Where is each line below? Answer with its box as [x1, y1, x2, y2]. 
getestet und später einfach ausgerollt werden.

---

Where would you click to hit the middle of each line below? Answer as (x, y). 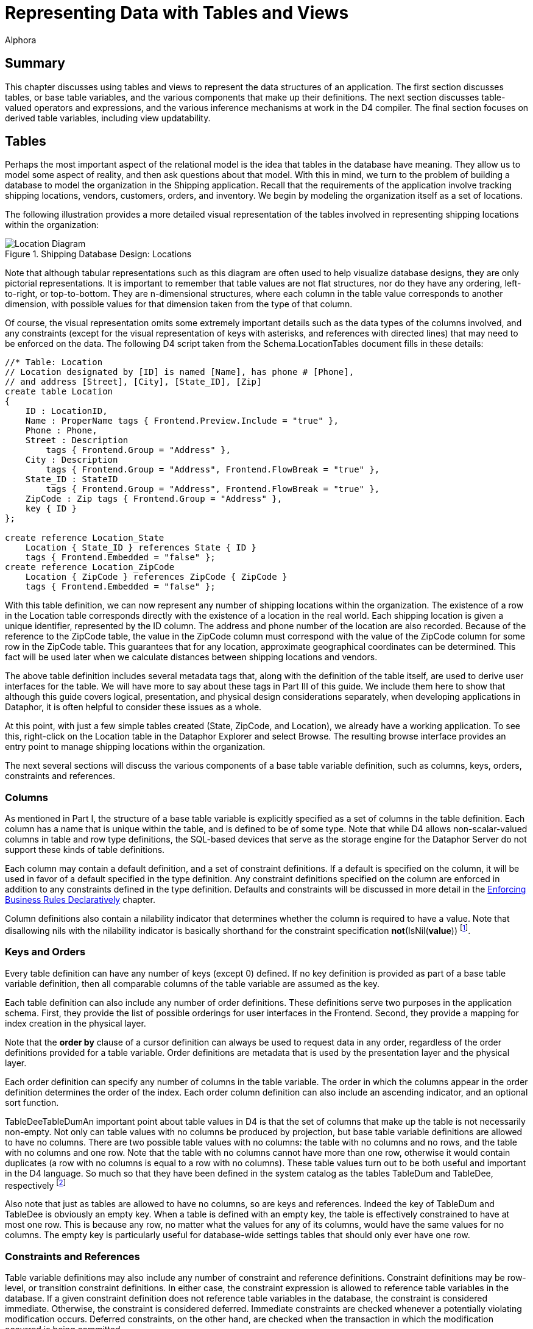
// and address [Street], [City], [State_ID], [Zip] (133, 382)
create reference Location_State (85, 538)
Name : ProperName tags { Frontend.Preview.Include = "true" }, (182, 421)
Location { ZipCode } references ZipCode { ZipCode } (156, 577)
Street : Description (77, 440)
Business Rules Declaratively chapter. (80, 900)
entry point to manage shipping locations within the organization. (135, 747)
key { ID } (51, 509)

...

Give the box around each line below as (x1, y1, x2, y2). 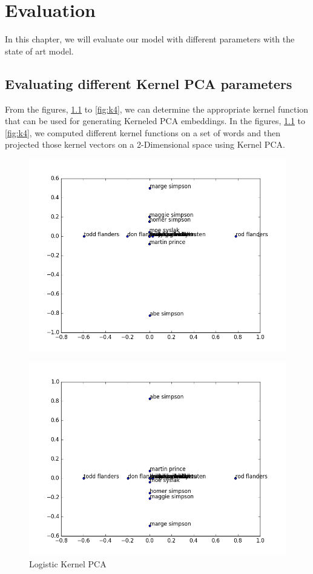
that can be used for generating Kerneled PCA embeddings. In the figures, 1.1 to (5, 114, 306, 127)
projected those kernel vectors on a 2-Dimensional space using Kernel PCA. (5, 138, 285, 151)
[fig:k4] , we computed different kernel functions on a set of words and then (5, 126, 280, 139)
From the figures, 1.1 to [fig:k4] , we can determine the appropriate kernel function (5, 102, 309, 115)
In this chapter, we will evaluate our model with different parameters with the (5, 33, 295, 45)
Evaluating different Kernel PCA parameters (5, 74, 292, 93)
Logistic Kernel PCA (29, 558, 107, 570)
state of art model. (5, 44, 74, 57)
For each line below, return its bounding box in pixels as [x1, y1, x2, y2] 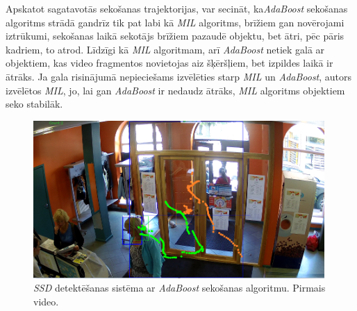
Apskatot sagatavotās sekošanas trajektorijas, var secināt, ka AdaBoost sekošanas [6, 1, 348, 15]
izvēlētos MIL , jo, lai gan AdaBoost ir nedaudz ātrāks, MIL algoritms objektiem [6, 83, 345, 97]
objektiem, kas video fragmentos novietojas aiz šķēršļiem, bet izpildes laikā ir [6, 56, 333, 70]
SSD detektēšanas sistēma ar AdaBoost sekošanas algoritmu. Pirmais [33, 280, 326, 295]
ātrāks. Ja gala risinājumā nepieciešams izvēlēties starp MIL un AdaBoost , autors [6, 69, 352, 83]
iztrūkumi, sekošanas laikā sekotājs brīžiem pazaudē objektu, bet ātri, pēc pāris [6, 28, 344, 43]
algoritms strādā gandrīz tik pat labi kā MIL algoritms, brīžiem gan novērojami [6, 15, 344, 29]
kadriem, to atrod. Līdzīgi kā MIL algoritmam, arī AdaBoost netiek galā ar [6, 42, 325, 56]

• _Exercise prompt_
Start at the line above containing "Give the box" and stop at the line containing "izvēlētos MIL , jo, lai": print those lines and everything between them exactly, but not the pictures.

• _Exercise response_
Give the box around each line below as (x1, y1, x2, y2). 
that can be used for generating Kerneled PCA embeddings. In the figures, 1.1 to (5, 114, 306, 127)
projected those kernel vectors on a 2-Dimensional space using Kernel PCA. (5, 138, 285, 151)
[fig:k4] , we computed different kernel functions on a set of words and then (5, 126, 280, 139)
From the figures, 1.1 to [fig:k4] , we can determine the appropriate kernel function (5, 102, 309, 115)
In this chapter, we will evaluate our model with different parameters with the (5, 33, 295, 45)
Evaluating different Kernel PCA parameters (5, 74, 292, 93)
Logistic Kernel PCA (29, 558, 107, 570)
state of art model. (5, 44, 74, 57)
For each line below, return its bounding box in pixels as [x1, y1, x2, y2] 
Apskatot sagatavotās sekošanas trajektorijas, var secināt, ka AdaBoost sekošanas [6, 1, 348, 15]
izvēlētos MIL , jo, lai gan AdaBoost ir nedaudz ātrāks, MIL algoritms objektiem [6, 83, 345, 97]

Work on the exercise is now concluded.